Mike Malone, Bob Shields, Clark Johnston Open The Steel City Jazz Fest At The Pearl Company

Mike Malone, Bob Shields, Clark Johnston

Thursday, August 21, 2013

Trumpeter/composer Mike Malone and guitarist/composer Bob Shields opened the Steel City Jazz Festival Pearl Company shows tonight. Joining Malone and Shields was bassist/composer Clark Johnston subbing in for jazz tuba master Jay Burr.

We got started a little late, due to the earlier theatre event “Stephen Harper: The Musical.” As the clock ticked, some of the waiting jazz fans considered asking for a prorogation of the play. No problem. We were happy to wait in the beautiful warm summer evening with a cup of coffee. Extra bonus: Pet the neighbourhood cat.

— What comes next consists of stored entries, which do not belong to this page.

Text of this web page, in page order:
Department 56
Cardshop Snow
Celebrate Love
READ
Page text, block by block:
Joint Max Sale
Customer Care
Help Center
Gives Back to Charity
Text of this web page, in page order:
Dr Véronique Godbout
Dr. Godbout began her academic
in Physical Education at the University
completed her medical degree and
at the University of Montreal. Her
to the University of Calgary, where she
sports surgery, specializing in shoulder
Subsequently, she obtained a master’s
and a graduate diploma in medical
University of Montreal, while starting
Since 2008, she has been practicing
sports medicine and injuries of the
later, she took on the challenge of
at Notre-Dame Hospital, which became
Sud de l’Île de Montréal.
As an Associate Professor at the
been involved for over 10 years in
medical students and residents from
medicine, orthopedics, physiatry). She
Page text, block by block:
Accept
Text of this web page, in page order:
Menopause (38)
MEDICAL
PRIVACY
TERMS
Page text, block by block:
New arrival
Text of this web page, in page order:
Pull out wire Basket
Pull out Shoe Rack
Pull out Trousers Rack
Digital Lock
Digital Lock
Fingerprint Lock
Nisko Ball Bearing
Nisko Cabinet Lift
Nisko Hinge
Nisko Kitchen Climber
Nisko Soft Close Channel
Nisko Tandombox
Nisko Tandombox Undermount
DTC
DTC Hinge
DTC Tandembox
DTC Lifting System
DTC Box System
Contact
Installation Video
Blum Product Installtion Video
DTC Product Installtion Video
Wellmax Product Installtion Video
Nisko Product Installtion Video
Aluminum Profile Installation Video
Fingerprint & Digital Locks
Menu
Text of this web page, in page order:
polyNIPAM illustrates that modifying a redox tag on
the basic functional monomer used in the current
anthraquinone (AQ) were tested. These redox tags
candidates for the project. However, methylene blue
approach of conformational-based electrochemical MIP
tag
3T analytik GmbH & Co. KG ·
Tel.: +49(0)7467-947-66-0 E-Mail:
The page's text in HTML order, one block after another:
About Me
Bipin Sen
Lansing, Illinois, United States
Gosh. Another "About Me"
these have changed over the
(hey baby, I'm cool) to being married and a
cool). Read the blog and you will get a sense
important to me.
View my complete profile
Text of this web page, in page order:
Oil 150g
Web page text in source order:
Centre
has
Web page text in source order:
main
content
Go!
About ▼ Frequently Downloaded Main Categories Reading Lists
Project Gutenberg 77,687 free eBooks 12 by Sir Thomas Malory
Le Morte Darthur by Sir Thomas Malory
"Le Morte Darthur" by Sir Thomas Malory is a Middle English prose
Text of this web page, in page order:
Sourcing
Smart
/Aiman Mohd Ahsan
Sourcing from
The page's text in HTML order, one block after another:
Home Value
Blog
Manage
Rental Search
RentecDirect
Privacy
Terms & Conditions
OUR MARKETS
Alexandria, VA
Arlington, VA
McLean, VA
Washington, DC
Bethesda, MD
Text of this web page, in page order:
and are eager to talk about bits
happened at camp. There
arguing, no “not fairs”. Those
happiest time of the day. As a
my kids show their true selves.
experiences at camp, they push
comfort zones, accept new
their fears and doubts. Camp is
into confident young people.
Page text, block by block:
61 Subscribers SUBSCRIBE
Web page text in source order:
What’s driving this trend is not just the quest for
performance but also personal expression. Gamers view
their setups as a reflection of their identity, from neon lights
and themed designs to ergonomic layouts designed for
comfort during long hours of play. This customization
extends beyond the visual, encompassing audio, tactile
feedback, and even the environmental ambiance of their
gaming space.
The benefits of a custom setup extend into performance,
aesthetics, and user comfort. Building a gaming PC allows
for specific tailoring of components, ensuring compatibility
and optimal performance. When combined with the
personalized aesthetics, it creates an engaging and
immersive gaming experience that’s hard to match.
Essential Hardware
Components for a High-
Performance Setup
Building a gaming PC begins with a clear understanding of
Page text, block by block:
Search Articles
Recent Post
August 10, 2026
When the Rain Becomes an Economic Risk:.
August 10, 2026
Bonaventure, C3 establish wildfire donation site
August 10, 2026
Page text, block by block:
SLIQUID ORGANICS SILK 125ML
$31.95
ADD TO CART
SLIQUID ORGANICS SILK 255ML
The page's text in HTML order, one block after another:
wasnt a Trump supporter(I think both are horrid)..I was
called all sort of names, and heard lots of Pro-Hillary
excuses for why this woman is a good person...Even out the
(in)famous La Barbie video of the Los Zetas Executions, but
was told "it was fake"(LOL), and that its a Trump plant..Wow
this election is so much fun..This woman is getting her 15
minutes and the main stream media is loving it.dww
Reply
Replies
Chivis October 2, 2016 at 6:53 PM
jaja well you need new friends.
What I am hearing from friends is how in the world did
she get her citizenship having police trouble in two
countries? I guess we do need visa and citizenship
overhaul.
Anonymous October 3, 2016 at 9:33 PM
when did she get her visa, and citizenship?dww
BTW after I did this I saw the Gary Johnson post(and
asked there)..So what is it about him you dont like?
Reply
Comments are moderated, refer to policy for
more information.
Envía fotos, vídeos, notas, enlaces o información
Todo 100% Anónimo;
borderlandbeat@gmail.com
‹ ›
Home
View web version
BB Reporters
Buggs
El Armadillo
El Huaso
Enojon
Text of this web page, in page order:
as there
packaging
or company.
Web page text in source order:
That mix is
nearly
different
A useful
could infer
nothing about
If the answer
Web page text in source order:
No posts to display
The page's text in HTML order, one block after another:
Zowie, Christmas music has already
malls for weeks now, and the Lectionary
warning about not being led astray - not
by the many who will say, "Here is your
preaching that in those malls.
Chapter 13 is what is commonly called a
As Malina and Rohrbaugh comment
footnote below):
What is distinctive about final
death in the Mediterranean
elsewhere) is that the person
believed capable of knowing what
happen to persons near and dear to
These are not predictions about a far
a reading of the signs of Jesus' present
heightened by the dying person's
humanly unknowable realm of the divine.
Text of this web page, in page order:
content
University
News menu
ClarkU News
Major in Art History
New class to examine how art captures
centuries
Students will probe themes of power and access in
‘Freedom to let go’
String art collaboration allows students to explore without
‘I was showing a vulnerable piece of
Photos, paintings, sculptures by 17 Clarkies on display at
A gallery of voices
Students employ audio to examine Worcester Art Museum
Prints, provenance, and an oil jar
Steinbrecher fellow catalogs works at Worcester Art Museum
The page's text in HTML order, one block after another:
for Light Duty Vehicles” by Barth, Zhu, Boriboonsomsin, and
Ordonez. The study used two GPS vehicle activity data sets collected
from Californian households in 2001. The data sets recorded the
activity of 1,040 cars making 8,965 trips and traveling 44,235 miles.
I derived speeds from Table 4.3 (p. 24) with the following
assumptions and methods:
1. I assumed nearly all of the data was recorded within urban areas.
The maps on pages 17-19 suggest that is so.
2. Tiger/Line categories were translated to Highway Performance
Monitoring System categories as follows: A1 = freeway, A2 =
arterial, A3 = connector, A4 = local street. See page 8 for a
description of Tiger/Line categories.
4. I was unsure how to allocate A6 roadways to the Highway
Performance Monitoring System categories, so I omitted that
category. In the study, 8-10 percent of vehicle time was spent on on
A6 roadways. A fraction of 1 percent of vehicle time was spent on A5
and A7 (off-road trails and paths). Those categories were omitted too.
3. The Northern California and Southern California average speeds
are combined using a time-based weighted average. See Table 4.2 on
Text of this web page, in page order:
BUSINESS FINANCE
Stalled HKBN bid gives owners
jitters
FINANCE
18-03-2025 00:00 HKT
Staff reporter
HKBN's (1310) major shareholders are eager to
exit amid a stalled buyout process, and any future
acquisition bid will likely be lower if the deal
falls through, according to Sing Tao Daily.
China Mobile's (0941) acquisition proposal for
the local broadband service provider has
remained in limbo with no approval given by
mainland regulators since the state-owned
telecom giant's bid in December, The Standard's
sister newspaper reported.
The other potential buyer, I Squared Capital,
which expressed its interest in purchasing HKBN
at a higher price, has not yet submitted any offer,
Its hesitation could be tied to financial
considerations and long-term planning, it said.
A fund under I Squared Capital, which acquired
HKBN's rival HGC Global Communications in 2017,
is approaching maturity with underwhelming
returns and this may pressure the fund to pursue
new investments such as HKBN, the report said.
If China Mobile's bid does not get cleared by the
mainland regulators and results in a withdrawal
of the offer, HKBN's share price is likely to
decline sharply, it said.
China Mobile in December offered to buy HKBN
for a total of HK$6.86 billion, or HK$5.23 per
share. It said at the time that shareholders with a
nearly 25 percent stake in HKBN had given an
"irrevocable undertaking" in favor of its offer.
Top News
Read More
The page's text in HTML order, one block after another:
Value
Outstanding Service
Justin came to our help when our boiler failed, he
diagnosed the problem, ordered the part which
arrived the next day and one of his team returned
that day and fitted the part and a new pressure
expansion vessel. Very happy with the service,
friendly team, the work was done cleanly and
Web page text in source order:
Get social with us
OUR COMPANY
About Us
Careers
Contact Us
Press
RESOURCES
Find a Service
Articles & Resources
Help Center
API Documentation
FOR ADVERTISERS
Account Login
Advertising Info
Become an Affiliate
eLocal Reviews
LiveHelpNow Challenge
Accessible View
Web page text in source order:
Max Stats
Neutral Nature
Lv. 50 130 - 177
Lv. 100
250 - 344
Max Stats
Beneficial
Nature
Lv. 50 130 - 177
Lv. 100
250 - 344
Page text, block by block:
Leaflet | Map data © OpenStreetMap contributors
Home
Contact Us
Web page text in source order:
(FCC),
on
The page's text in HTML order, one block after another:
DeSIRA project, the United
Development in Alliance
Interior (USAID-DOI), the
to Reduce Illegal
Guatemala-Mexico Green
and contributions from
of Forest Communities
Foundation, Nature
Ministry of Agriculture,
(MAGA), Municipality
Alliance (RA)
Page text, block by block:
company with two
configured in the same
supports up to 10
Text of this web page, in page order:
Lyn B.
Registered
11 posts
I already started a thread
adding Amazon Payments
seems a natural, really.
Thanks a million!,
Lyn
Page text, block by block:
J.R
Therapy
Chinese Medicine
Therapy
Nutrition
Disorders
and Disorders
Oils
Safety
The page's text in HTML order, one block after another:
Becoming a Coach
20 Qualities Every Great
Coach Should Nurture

The Pearl Company Upstairs Room: The Best Acoustics

We were in our seats by 10:20 pm, joined by about a dozen others in the well-lit and superbly sounding upstairs room at The Pearl. My last visit here was to see the Jazz Connection Big Band, and I’ve not forgotten how great the room’s acoustics are.

Malone was doing double gigs tonight, having opened the Steel City Jazz Fest with the Jazz Connection Big Band at the Waterfront Stage. Perhaps his chops were tired; he struggled on a couple of occasions to nail obvious melody notes, but as they (facetiously) say, “Once is a mistake, twice is jazz.” No harm done. The setting was very intimate, and the vibe was great.

The trio warmed up with “On The Beach,” composed by bassist Clark Johnston. The mid-tempo bossa is loosely based on Bach’s Goldberg Variations. Shields opened up with a tasteful solo, then Malone took the melody. Kudos to Johnston for a lovely tune, which I thoroughly enjoyed.

Next was a yet-unnamed melody by Bob Shields. So I’ll call it “The Title Is The Hardest Thing To Get.” Shields has written a gentle and sensitive ballad here. Very nice.

“Close Enough To Love,” a Johnny Mandel tune, was next. The easy medium swing melody switched effortlessly between a two beat and straight four. I could tell this is one of Malone’s favourites, as the solo lines flowed freely and comfortably. Shields and Johnston also treated the changes with style and finesse.

Ultra high definition

As I enjoyed the moment, I realized that there is no higher definition experience that 100% live, sitting a mere ten feet away from the musician! I wondered how many people in The Hammer were missing out on a such a great experience, and who would have liked to have been here.

An easy flowing jazz waltz followed, after which the trio lightened things up with an upbeat version of Blues Bossa. I enjoyed watching Johnson dance over the strings in that magical way that bassists do in trios, where they create as much energy as possible and revel in the space they have when no piano player or drummer is around. The highlight of the evening was hearing Shields’ solo over Johnston’s lines.

All Three Musicians Are Composers In Their Own Right

The final tune, “Spring Song,” by Mike Malone, was one of a set that was commissioned by Malone for the National Youth Jazz Combo. A more upbeat waltz, it had a unique melody that was punctuated by some nice staccato notes mixed with long lines and held notes.

How appropriate to be able to hear some of the area’s top jazz players in what has been described as one of the best jazz rooms in the country! Kudos to organizer Chris Ferguson for stepping out to make the Steel City Jazz Fest a reality. I hope that as the festival continues in the years ahead, we’ll see more people in attendance. Thanks also to the Steel City Jazz Fest Sponsors and to The Pearl Company.